(YOUR GOAL)
Please restate each line of the material word for word and omit any pictures.

(MATERIAL SHOWN)
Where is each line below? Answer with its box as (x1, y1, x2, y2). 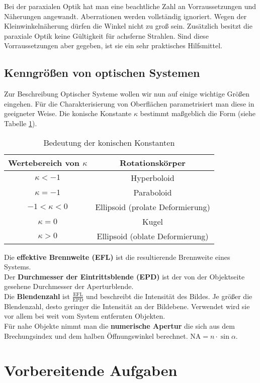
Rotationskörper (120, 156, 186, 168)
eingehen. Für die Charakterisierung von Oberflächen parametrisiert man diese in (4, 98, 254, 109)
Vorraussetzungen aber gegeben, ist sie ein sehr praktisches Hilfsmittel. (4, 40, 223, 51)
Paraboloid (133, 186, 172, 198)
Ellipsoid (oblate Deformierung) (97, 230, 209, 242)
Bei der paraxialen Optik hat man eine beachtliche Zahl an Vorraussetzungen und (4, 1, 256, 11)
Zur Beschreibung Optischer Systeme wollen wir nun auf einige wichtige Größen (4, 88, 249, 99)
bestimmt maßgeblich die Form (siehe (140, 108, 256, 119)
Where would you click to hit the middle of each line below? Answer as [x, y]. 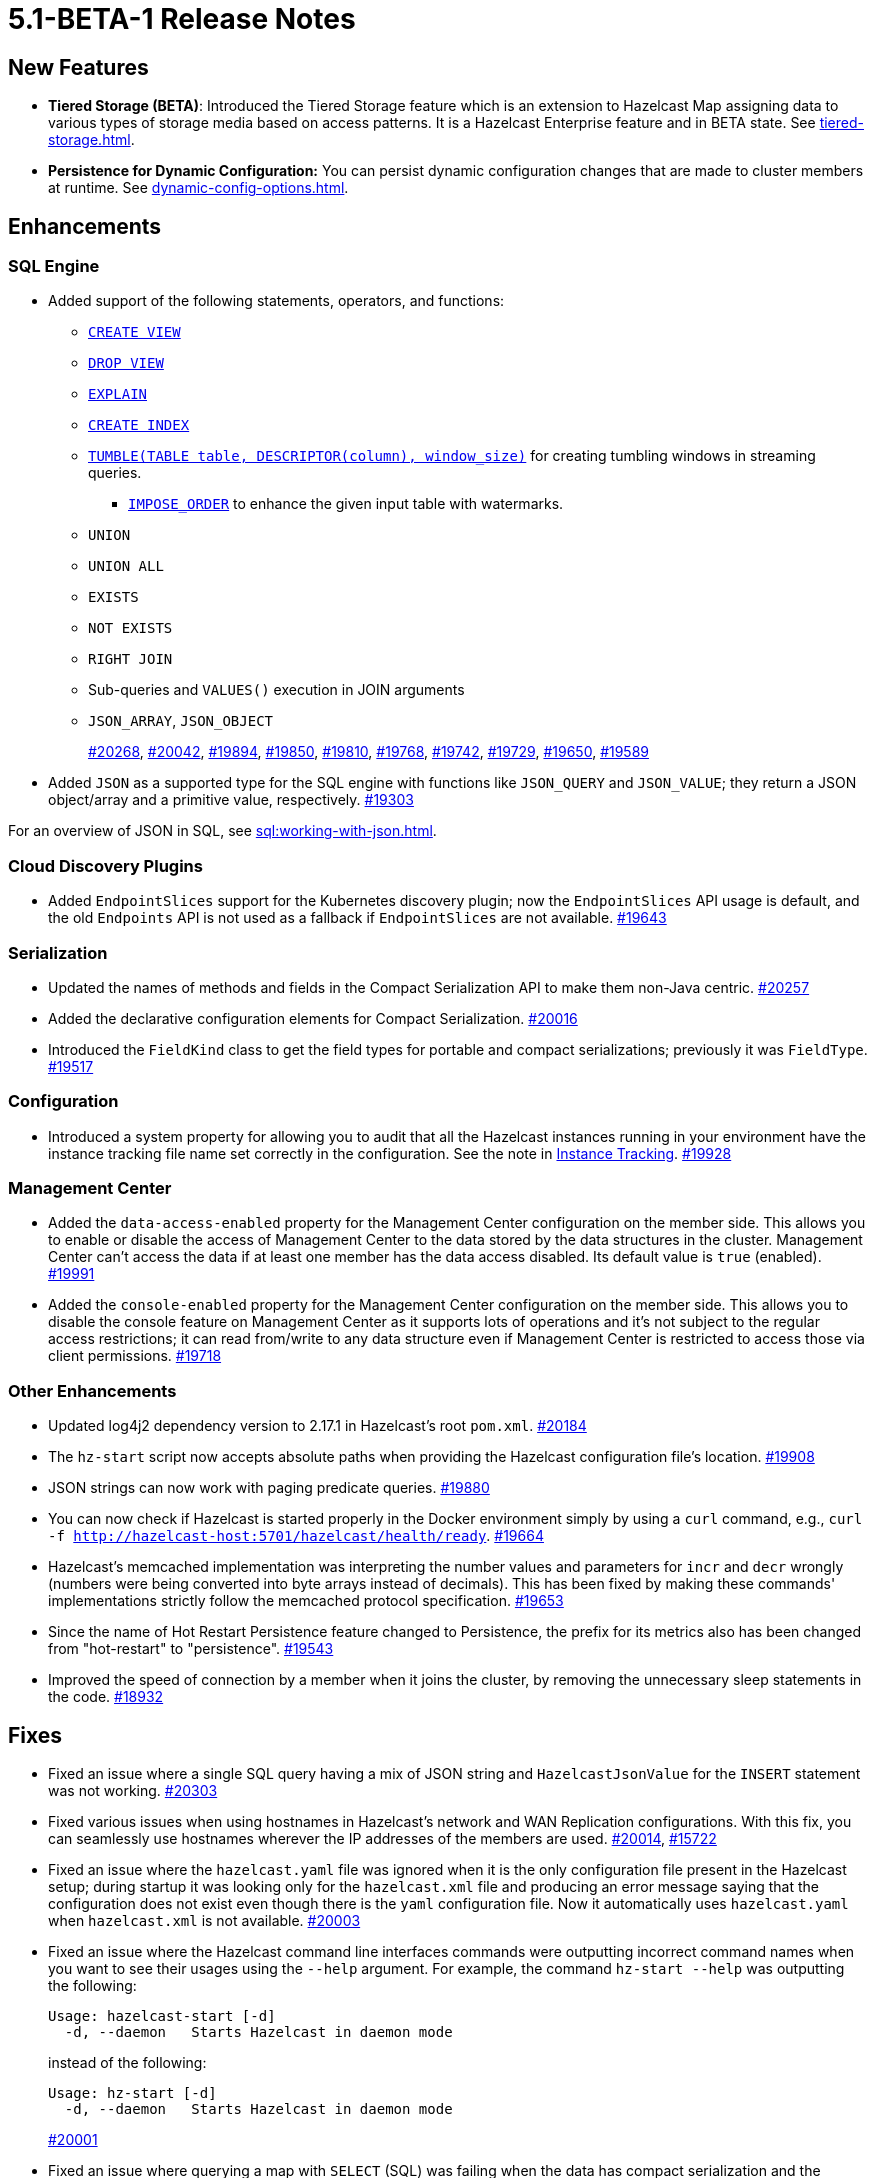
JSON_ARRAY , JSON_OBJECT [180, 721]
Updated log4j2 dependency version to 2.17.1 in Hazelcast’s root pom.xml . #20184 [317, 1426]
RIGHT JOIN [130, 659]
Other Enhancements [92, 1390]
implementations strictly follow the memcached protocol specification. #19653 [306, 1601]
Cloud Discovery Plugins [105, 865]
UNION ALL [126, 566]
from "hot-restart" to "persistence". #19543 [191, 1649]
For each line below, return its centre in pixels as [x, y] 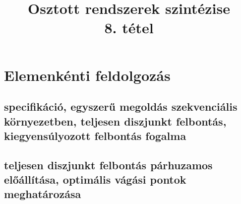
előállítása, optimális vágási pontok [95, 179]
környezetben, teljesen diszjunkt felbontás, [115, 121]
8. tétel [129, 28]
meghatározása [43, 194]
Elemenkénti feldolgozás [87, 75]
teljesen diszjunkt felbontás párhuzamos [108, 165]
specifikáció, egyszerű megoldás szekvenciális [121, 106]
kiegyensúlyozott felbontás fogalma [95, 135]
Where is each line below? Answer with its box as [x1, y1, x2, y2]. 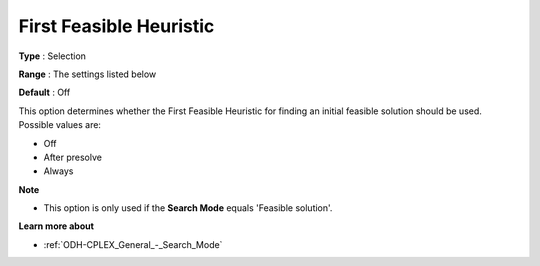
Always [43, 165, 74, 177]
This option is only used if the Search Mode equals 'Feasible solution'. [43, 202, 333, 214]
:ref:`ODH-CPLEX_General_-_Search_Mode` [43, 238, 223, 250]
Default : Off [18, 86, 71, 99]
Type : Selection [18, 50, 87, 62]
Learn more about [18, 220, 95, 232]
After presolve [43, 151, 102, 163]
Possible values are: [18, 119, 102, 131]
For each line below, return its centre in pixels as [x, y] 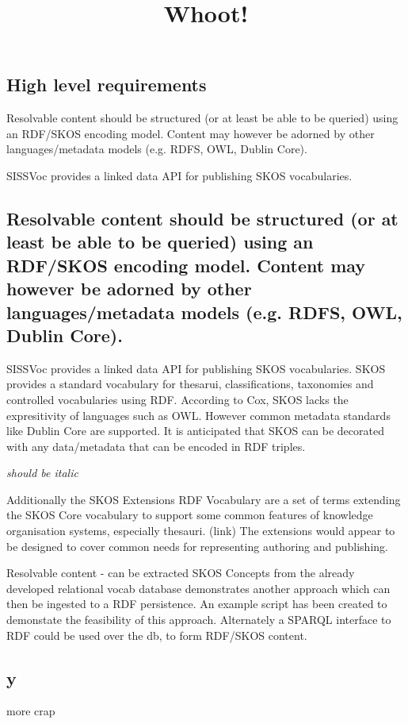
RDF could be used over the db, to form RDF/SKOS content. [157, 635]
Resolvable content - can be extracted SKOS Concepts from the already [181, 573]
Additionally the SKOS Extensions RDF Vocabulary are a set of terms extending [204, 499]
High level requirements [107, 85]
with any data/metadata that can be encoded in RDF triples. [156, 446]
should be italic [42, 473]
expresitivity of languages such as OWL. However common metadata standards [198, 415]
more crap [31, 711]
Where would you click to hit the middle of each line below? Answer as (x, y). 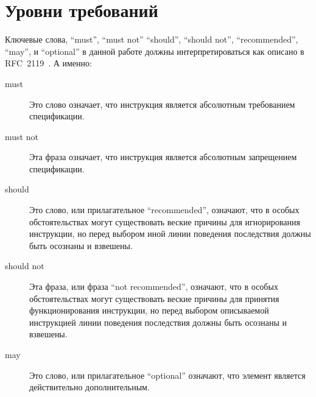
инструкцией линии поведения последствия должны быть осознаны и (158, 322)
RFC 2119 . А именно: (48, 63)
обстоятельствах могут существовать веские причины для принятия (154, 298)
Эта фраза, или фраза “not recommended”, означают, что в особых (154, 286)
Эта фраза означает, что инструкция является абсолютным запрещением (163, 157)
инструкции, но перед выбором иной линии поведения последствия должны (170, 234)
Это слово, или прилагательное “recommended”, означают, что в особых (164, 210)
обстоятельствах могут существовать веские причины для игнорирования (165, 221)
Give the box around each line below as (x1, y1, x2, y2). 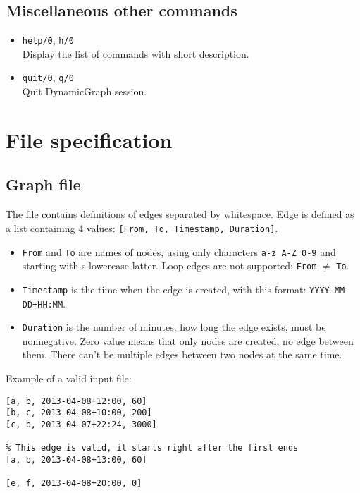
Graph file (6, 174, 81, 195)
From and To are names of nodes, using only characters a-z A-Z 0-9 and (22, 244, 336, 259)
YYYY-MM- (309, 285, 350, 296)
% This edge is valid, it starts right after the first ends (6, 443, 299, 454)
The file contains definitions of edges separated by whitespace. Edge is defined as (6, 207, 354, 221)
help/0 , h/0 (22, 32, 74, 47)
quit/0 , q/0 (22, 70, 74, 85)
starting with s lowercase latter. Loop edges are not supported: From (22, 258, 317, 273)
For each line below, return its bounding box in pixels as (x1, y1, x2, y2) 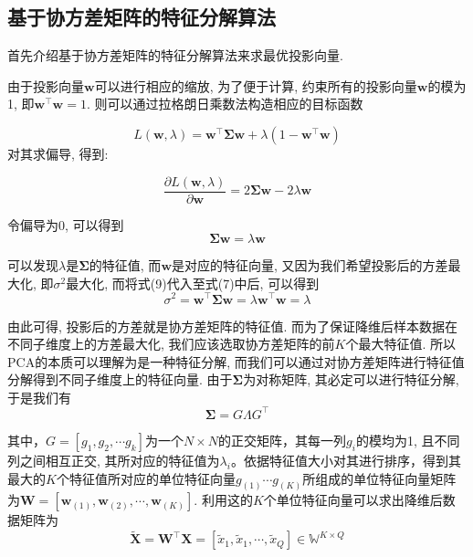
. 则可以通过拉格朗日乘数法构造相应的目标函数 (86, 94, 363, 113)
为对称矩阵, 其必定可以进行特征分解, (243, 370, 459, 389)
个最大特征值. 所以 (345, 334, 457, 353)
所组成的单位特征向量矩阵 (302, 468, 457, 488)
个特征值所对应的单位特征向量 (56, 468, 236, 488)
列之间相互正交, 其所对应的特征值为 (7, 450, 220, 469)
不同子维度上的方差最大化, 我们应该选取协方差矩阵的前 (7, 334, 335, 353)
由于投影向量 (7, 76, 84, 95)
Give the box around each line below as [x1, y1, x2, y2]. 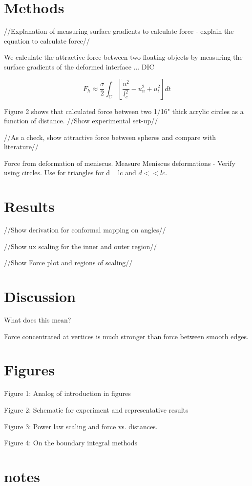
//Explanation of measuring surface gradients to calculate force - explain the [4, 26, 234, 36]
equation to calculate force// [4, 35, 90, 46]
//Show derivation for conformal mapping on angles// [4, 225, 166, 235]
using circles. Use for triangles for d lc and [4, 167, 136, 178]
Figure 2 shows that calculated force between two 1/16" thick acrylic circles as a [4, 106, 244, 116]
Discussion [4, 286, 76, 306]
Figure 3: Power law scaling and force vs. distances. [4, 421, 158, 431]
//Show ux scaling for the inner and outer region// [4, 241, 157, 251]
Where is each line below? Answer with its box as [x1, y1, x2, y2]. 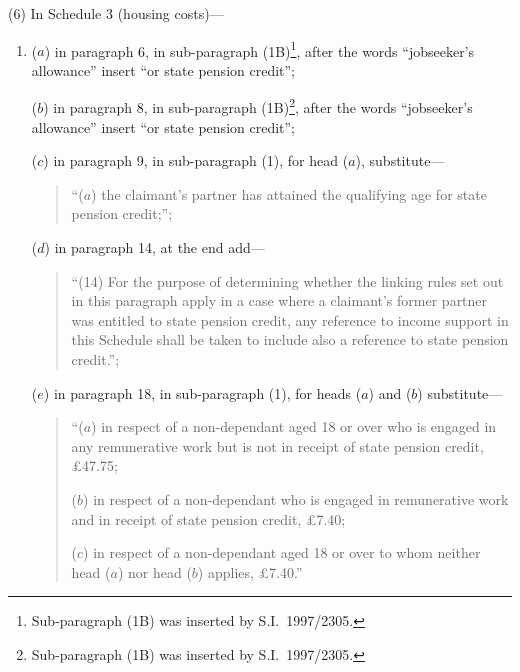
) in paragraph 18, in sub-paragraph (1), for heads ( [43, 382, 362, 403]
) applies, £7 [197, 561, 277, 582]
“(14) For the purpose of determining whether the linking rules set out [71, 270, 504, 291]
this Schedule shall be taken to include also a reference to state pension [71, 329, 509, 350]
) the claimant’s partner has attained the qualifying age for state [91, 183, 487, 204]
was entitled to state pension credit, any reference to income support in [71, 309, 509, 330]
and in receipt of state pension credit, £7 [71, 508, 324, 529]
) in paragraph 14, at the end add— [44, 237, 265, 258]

(RESPONSE TO THE TASK)
Where is each line below? Answer with its box as (x1, y1, x2, y2). 
Rotationskörper (120, 156, 186, 168)
eingehen. Für die Charakterisierung von Oberflächen parametrisiert man diese in (4, 98, 254, 109)
Vorraussetzungen aber gegeben, ist sie ein sehr praktisches Hilfsmittel. (4, 40, 223, 51)
Paraboloid (133, 186, 172, 198)
Ellipsoid (oblate Deformierung) (97, 230, 209, 242)
Bei der paraxialen Optik hat man eine beachtliche Zahl an Vorraussetzungen und (4, 1, 256, 11)
Zur Beschreibung Optischer Systeme wollen wir nun auf einige wichtige Größen (4, 88, 249, 99)
bestimmt maßgeblich die Form (siehe (140, 108, 256, 119)
Where would you click to hit the middle of each line below? Answer as [x, y]. 
JSON_ARRAY , JSON_OBJECT [180, 721]
Updated log4j2 dependency version to 2.17.1 in Hazelcast’s root pom.xml . #20184 [317, 1426]
RIGHT JOIN [130, 659]
Other Enhancements [92, 1390]
implementations strictly follow the memcached protocol specification. #19653 [306, 1601]
Cloud Discovery Plugins [105, 865]
UNION ALL [126, 566]
from "hot-restart" to "persistence". #19543 [191, 1649]
For each line below, return its centre in pixels as [x, y] 
előállítása, optimális vágási pontok [95, 179]
környezetben, teljesen diszjunkt felbontás, [115, 121]
8. tétel [129, 28]
meghatározása [43, 194]
Elemenkénti feldolgozás [87, 75]
teljesen diszjunkt felbontás párhuzamos [108, 165]
specifikáció, egyszerű megoldás szekvenciális [121, 106]
kiegyensúlyozott felbontás fogalma [95, 135]
Where is each line below? Answer with its box as [x1, y1, x2, y2]. 
Always [43, 165, 74, 177]
This option is only used if the Search Mode equals 'Feasible solution'. [43, 202, 333, 214]
:ref:`ODH-CPLEX_General_-_Search_Mode` [43, 238, 223, 250]
Default : Off [18, 86, 71, 99]
Type : Selection [18, 50, 87, 62]
Learn more about [18, 220, 95, 232]
After presolve [43, 151, 102, 163]
Possible values are: [18, 119, 102, 131]
For each line below, return its centre in pixels as [x, y] 
RDF could be used over the db, to form RDF/SKOS content. [157, 635]
Resolvable content - can be extracted SKOS Concepts from the already [181, 573]
Additionally the SKOS Extensions RDF Vocabulary are a set of terms extending [204, 499]
High level requirements [107, 85]
with any data/metadata that can be encoded in RDF triples. [156, 446]
should be italic [42, 473]
expresitivity of languages such as OWL. However common metadata standards [198, 415]
more crap [31, 711]
Where would you click to hit the middle of each line below? Answer as (x, y). 
инструкцией линии поведения последствия должны быть осознаны и (158, 322)
RFC 2119 . А именно: (48, 63)
обстоятельствах могут существовать веские причины для принятия (154, 298)
Эта фраза, или фраза “not recommended”, означают, что в особых (154, 286)
Эта фраза означает, что инструкция является абсолютным запрещением (163, 157)
инструкции, но перед выбором иной линии поведения последствия должны (170, 234)
Это слово, или прилагательное “recommended”, означают, что в особых (164, 210)
обстоятельствах могут существовать веские причины для игнорирования (165, 221)
Give the box around each line below as (x1, y1, x2, y2). 
Graph file (6, 174, 81, 195)
From and To are names of nodes, using only characters a-z A-Z 0-9 and (22, 244, 336, 259)
YYYY-MM- (309, 285, 350, 296)
% This edge is valid, it starts right after the first ends (6, 443, 299, 454)
The file contains definitions of edges separated by whitespace. Edge is defined as (6, 207, 354, 221)
help/0 , h/0 (22, 32, 74, 47)
quit/0 , q/0 (22, 70, 74, 85)
starting with s lowercase latter. Loop edges are not supported: From (22, 258, 317, 273)
For each line below, return its bounding box in pixels as (x1, y1, x2, y2) 
. 则可以通过拉格朗日乘数法构造相应的目标函数 (86, 94, 363, 113)
为对称矩阵, 其必定可以进行特征分解, (243, 370, 459, 389)
个最大特征值. 所以 (345, 334, 457, 353)
所组成的单位特征向量矩阵 (302, 468, 457, 488)
个特征值所对应的单位特征向量 (56, 468, 236, 488)
列之间相互正交, 其所对应的特征值为 (7, 450, 220, 469)
不同子维度上的方差最大化, 我们应该选取协方差矩阵的前 (7, 334, 335, 353)
由于投影向量 (7, 76, 84, 95)
Give the box around each line below as [x1, y1, x2, y2]. 
//Explanation of measuring surface gradients to calculate force - explain the [4, 26, 234, 36]
equation to calculate force// [4, 35, 90, 46]
//Show derivation for conformal mapping on angles// [4, 225, 166, 235]
using circles. Use for triangles for d lc and [4, 167, 136, 178]
Figure 2 shows that calculated force between two 1/16" thick acrylic circles as a [4, 106, 244, 116]
Discussion [4, 286, 76, 306]
Figure 3: Power law scaling and force vs. distances. [4, 421, 158, 431]
//Show ux scaling for the inner and outer region// [4, 241, 157, 251]
Where is each line below? Answer with its box as [x1, y1, x2, y2]. 
) in paragraph 18, in sub-paragraph (1), for heads ( [43, 382, 362, 403]
) applies, £7 [197, 561, 277, 582]
“(14) For the purpose of determining whether the linking rules set out [71, 270, 504, 291]
this Schedule shall be taken to include also a reference to state pension [71, 329, 509, 350]
) the claimant’s partner has attained the qualifying age for state [91, 183, 487, 204]
was entitled to state pension credit, any reference to income support in [71, 309, 509, 330]
and in receipt of state pension credit, £7 [71, 508, 324, 529]
) in paragraph 14, at the end add— [44, 237, 265, 258]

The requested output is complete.